Около пяти часов мы были в Березовой. Едва взглянув на Галю, я понял: не нашли. Леночка повторила и мне свой рассказ: они с Костиком сидели на крыльце. Подошел новый мальчик и сказал Костику: «Пойдем гулять». Костик встал и пошел с ним. И больше не пришел.
Я кинулся к новичку с вопросами. Он молча, тупо смотрел в землю. Я понял, что ничего не добьюсь от него.
Я обегал парк, рощу. Мы с Королем и Коробочкиным обшарили пруд, колодец, в который когда-то упал Лира. Король бегал как одержимый. Я боялся смотреть на него, боялся узнавать в его взгляде отражение своего ужаса. Мальчика нигде не было.
Я возвращался домой около семи. Тупая боль в затылке мешала думать. Я не знал, что делать, что сказать Гале, я знал только одно: Костика нет.
Потом в стороне, в кустах малины, совсем неподалеку от нашей поляны, послышался женский голос. Девушка в пестром платье связывала большую охапку цветов и пела. Я прошел дальше. И вдруг песня оборвалась, позади вскрикнули. Я обернулся. Девушка стояла, наклонясь над чем-то, потом закричала, выронила цветы и бросилась бежать. Я понял. Кинулся туда и увидел Костика.
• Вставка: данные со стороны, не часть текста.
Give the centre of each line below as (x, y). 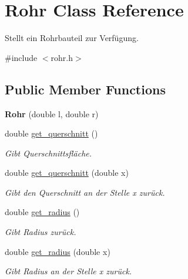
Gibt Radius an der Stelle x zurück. (68, 271)
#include (21, 57)
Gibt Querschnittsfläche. (48, 153)
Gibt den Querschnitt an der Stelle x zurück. (85, 192)
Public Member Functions (85, 89)
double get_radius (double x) (58, 251)
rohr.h (62, 57)
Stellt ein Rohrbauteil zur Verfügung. (72, 38)
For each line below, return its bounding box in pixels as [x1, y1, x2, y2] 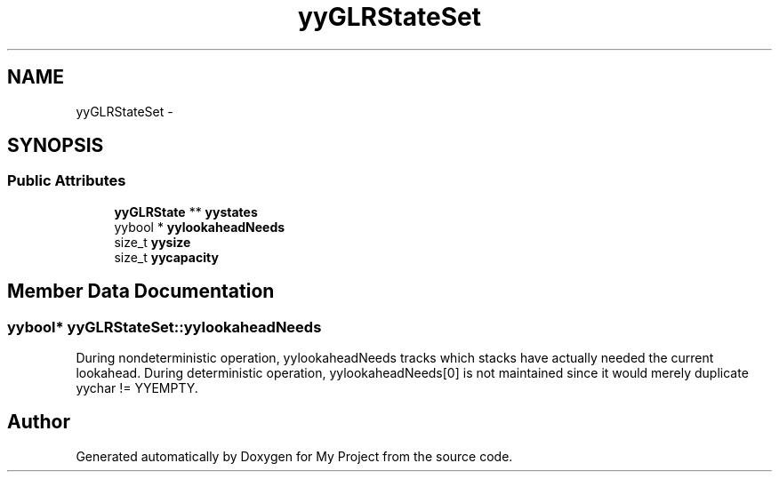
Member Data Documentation [7, 280, 275, 303]
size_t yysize [114, 234, 191, 250]
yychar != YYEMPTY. [76, 380, 198, 396]
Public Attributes [7, 172, 126, 190]
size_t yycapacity [114, 249, 219, 265]
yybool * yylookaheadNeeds [114, 219, 285, 235]
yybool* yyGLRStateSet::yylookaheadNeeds [7, 317, 322, 336]
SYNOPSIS [7, 134, 104, 157]

В густой траве, среди кустов малины, он лежал так же, как вчера утром в постели, когда я прощался с ним: лицом вниз, раскинув руки. Рядом валялся нож. Я поднял малыша – и тело его безжизненно повисло.
Не знаю, сколько времени я так стоял, прижимая к себе сына. Я боялся смотреть ему в лицо, не смел шевельнуться, не смел идти. Потом до меня донесся крик – это было у нас, и я пошел, почти побежал к дому. Во дворе я увидел то, чего и ждал, – и, опустив малыша на траву, едва успел вырвать новичка из рук Короля и Коробочкина.
Позднее, совсем уже к вечеру, приехал Николай Иванович. Ему, должно быть, еще в дверях все рассказали. Ни о чем меня не спрашивая, он взял новичка и увез его в Ленинград.